Another goal of the site is to find software, disaster recovery, cloud hosting, and consulting companies potential leads via the company list so they can continue to thrive in this ecosystem and we can continue to find products that meet our needs.
3. Doesn't having companies with very old 'Last Confirmed Years' make the list inaccurate?
Not really. The 'Last Confirmed Years' are 100% accurate in that the company listed as using the platform that year was using it, at least to the best of my knowledge. I should add that qualifier because much of the information has been sent to me from other people so it is only as good as their resources. A few reasons for keeping companies on the list who have old 'Last Confirmed Year' are:
- If I am a vendor who is about to run an expensive marketing campaign aimed at prospective customers in a specific region, then it might be worth my time to check and see if these companies are still using the platform. This increases the odds that the campaign will be successful.
- If I'm hunting for a job it might be worth my while to check companies with the older 'Last Confirmed Year' on the off-chance that they are still using the platform and might need some help.
- Several times people who work for those companies have seen the company and date on the list and said to themselves "Wait, we are still using the platform." Then they send me an email to get the 'Last Confirmed Year' updated. Programmers, system administrators, consultants, etc... who are familiar with those companies have done the same thing.
I use the term 'Off-platform' as a placeholder to mean one of several things:
- A company has gone out of business
- Been merged out of existence
- Moved to a different platform
The reason I use that term instead of deleting the company is because I receive many lists from many sources and there is no way to make sure I receive them in chronological order. In other words, I might get a list saying a company is out of business, if I deleted the record for that company and received an older list saying it is still in business I'd end up putting it back on the list. Having the 'Off-platform' marker there keeps me from making that mistake and helps keep the list clean.

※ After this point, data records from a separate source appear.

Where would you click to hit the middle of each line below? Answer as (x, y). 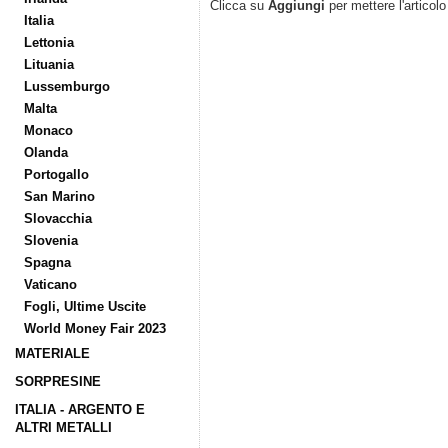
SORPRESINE (58, 381)
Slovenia (51, 240)
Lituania (49, 64)
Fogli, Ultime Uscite (85, 306)
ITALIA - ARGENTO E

5. Isn't it harming the ecosystem and helping our competitors by using the 'AS400' brand name when it brings 'green screens' and 'legacy' to mind?
Only if you're not a very good sales rep. While it does provide a target list for IBM's competitors, I have confidence that IBM would always be able to win if it came down to a head-to-head contest. I wrote an article for people who work for a company using the platform to help them be better sales reps for the platform though in case they weren't getting any help from the outside world to make their case. The article can be found here!
What we took away from our conversation with Rockwell was a great deal of passion for the IBM i community and a desire to see it last for decades to come. This list is a bit of a legacy project for him and he sees the value that it can bring to a community he loves. His persistence can be infectious as well... recently Rockwell has found someone who created graphical representations of the information available on the ALL400s website. This tool will make it easier for those who want to use the list by showing a graphical map of the locations of each confirmed company. That graphical representation can be found in Rockwell's latest post on LinkedIn.